ABOUT THIS TASK | Copy the entries exactly. Their pictures do not belong in the copy.

Source data |

Segment Open

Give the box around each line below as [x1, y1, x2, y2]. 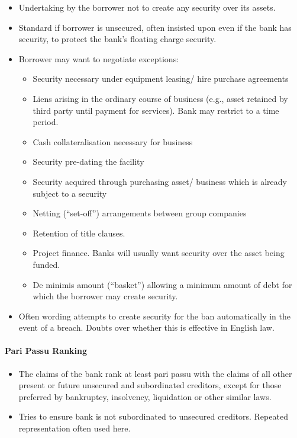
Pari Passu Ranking [5, 344, 88, 357]
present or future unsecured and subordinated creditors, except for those [18, 379, 282, 391]
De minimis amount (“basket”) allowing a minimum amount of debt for [33, 278, 292, 290]
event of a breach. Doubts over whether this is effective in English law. [18, 321, 275, 334]
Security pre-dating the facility [33, 155, 144, 168]
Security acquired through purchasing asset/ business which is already [33, 175, 287, 187]
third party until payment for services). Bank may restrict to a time [33, 104, 279, 116]
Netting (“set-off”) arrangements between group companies [33, 207, 247, 219]
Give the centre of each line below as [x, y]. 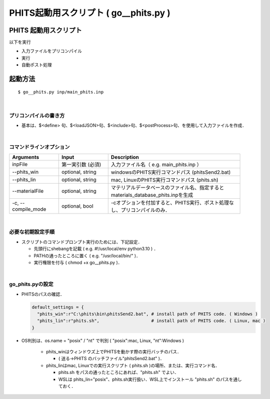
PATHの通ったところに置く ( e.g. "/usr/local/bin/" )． [87, 255]
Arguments [26, 157]
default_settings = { [58, 307]
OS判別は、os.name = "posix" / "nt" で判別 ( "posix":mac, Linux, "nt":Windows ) [103, 340]
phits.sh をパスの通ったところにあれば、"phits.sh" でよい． [119, 372]
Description [125, 157]
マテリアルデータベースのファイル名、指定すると [168, 187]
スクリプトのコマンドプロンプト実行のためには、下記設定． [82, 242]
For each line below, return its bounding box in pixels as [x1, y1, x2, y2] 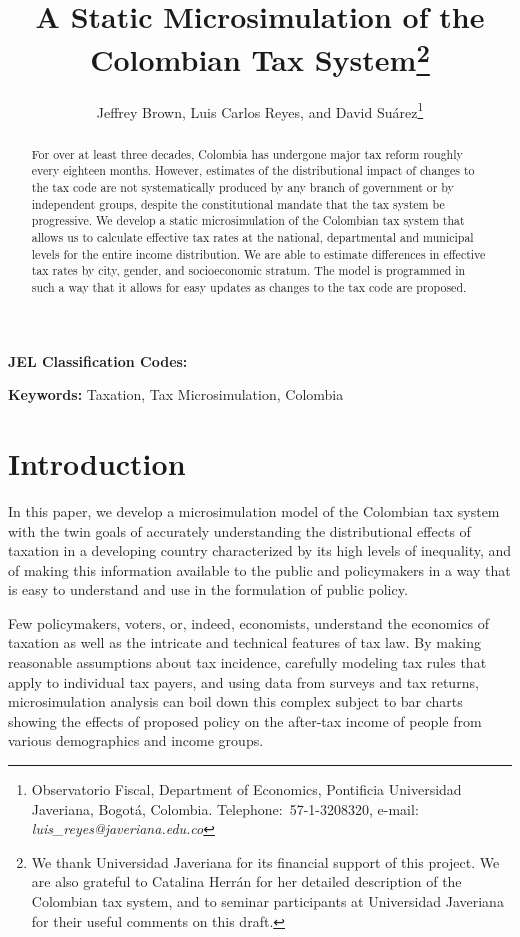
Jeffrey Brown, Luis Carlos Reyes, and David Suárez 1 [96, 98, 424, 122]
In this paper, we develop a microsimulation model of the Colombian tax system [8, 500, 500, 521]
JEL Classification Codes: [8, 350, 188, 371]
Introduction [8, 442, 186, 483]
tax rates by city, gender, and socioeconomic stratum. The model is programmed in [31, 262, 466, 279]
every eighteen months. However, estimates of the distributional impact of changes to [31, 162, 475, 179]
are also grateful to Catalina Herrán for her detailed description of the [31, 871, 462, 892]
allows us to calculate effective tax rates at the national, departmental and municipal [31, 228, 474, 245]
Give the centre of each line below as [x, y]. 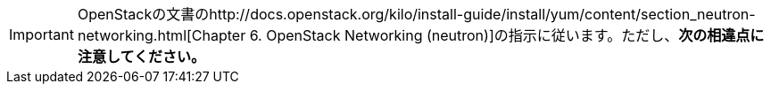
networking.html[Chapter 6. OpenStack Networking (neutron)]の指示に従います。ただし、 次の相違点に [421, 35]
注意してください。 [141, 57]
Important [41, 34]
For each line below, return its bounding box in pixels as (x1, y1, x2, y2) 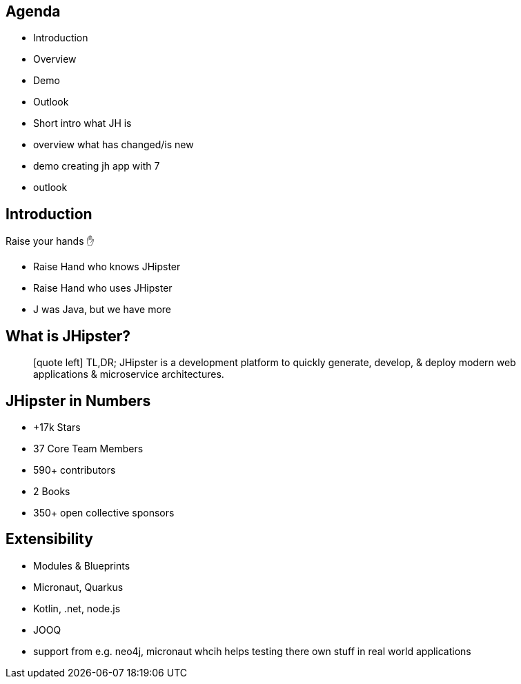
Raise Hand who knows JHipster (33, 261, 181, 273)
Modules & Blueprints (33, 559, 130, 572)
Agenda (6, 3, 61, 20)
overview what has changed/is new (33, 139, 194, 151)
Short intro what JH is (33, 117, 132, 130)
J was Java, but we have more (33, 303, 172, 316)
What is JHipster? (6, 327, 131, 345)
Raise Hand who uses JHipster (33, 282, 173, 294)
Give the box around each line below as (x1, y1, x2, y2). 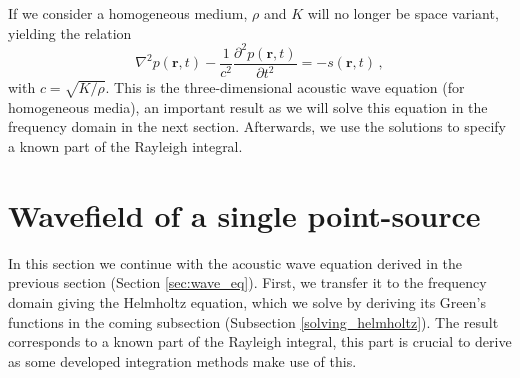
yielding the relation (8, 22, 132, 43)
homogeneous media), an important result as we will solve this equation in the (8, 96, 488, 117)
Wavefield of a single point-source (8, 194, 481, 235)
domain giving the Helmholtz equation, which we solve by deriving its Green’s (8, 291, 486, 312)
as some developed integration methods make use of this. (8, 350, 357, 371)
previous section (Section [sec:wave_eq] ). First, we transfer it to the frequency (8, 272, 487, 293)
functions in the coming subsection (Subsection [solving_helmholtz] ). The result (8, 311, 499, 332)
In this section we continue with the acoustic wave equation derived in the (8, 252, 463, 273)
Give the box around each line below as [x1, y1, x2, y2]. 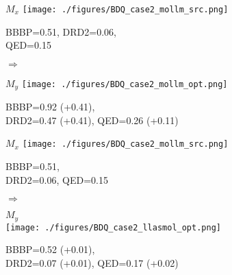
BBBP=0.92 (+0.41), [5, 99, 95, 114]
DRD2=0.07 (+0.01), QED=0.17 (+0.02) [5, 256, 179, 270]
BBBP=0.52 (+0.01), [5, 242, 95, 256]
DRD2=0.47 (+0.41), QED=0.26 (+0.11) [5, 112, 179, 127]
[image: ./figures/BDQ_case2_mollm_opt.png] [21, 79, 228, 89]
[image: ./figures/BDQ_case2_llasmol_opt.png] [5, 222, 221, 232]

Segment Closed

ANSWER TO THIS TASK |
Give the box around each line below as [x1, y1, x2, y2]. 
Pari Passu Ranking [5, 344, 88, 357]
present or future unsecured and subordinated creditors, except for those [18, 379, 282, 391]
De minimis amount (“basket”) allowing a minimum amount of debt for [33, 278, 292, 290]
event of a breach. Doubts over whether this is effective in English law. [18, 321, 275, 334]
Security pre-dating the facility [33, 155, 144, 168]
Security acquired through purchasing asset/ business which is already [33, 175, 287, 187]
third party until payment for services). Bank may restrict to a time [33, 104, 279, 116]
Netting (“set-off”) arrangements between group companies [33, 207, 247, 219]
Give the centre of each line below as [x, y]. 
PATHの通ったところに置く ( e.g. "/usr/local/bin/" )． [87, 255]
Arguments [26, 157]
default_settings = { [58, 307]
OS判別は、os.name = "posix" / "nt" で判別 ( "posix":mac, Linux, "nt":Windows ) [103, 340]
phits.sh をパスの通ったところにあれば、"phits.sh" でよい． [119, 372]
Description [125, 157]
マテリアルデータベースのファイル名、指定すると [168, 187]
スクリプトのコマンドプロンプト実行のためには、下記設定． [82, 242]
For each line below, return its bounding box in pixels as [x1, y1, x2, y2] 
Jeffrey Brown, Luis Carlos Reyes, and David Suárez 1 [96, 98, 424, 122]
In this paper, we develop a microsimulation model of the Colombian tax system [8, 500, 500, 521]
JEL Classification Codes: [8, 350, 188, 371]
Introduction [8, 442, 186, 483]
tax rates by city, gender, and socioeconomic stratum. The model is programmed in [31, 262, 466, 279]
every eighteen months. However, estimates of the distributional impact of changes to [31, 162, 475, 179]
are also grateful to Catalina Herrán for her detailed description of the [31, 871, 462, 892]
allows us to calculate effective tax rates at the national, departmental and municipal [31, 228, 474, 245]
Give the centre of each line below as [x, y]. 
networking.html[Chapter 6. OpenStack Networking (neutron)]の指示に従います。ただし、 次の相違点に [421, 35]
注意してください。 [141, 57]
Important [41, 34]
For each line below, return its bounding box in pixels as (x1, y1, x2, y2) 
Raise Hand who knows JHipster (33, 261, 181, 273)
Modules & Blueprints (33, 559, 130, 572)
Agenda (6, 3, 61, 20)
overview what has changed/is new (33, 139, 194, 151)
Short intro what JH is (33, 117, 132, 130)
J was Java, but we have more (33, 303, 172, 316)
What is JHipster? (6, 327, 131, 345)
Raise Hand who uses JHipster (33, 282, 173, 294)
Give the box around each line below as (x1, y1, x2, y2). 
yielding the relation (8, 22, 132, 43)
homogeneous media), an important result as we will solve this equation in the (8, 96, 488, 117)
Wavefield of a single point-source (8, 194, 481, 235)
domain giving the Helmholtz equation, which we solve by deriving its Green’s (8, 291, 486, 312)
as some developed integration methods make use of this. (8, 350, 357, 371)
previous section (Section [sec:wave_eq] ). First, we transfer it to the frequency (8, 272, 487, 293)
functions in the coming subsection (Subsection [solving_helmholtz] ). The result (8, 311, 499, 332)
In this section we continue with the acoustic wave equation derived in the (8, 252, 463, 273)
Give the box around each line below as [x1, y1, x2, y2]. 
BBBP=0.92 (+0.41), [5, 99, 95, 114]
DRD2=0.07 (+0.01), QED=0.17 (+0.02) [5, 256, 179, 270]
BBBP=0.52 (+0.01), [5, 242, 95, 256]
DRD2=0.47 (+0.41), QED=0.26 (+0.11) [5, 112, 179, 127]
[image: ./figures/BDQ_case2_mollm_opt.png] [21, 79, 228, 89]
[image: ./figures/BDQ_case2_llasmol_opt.png] [5, 222, 221, 232]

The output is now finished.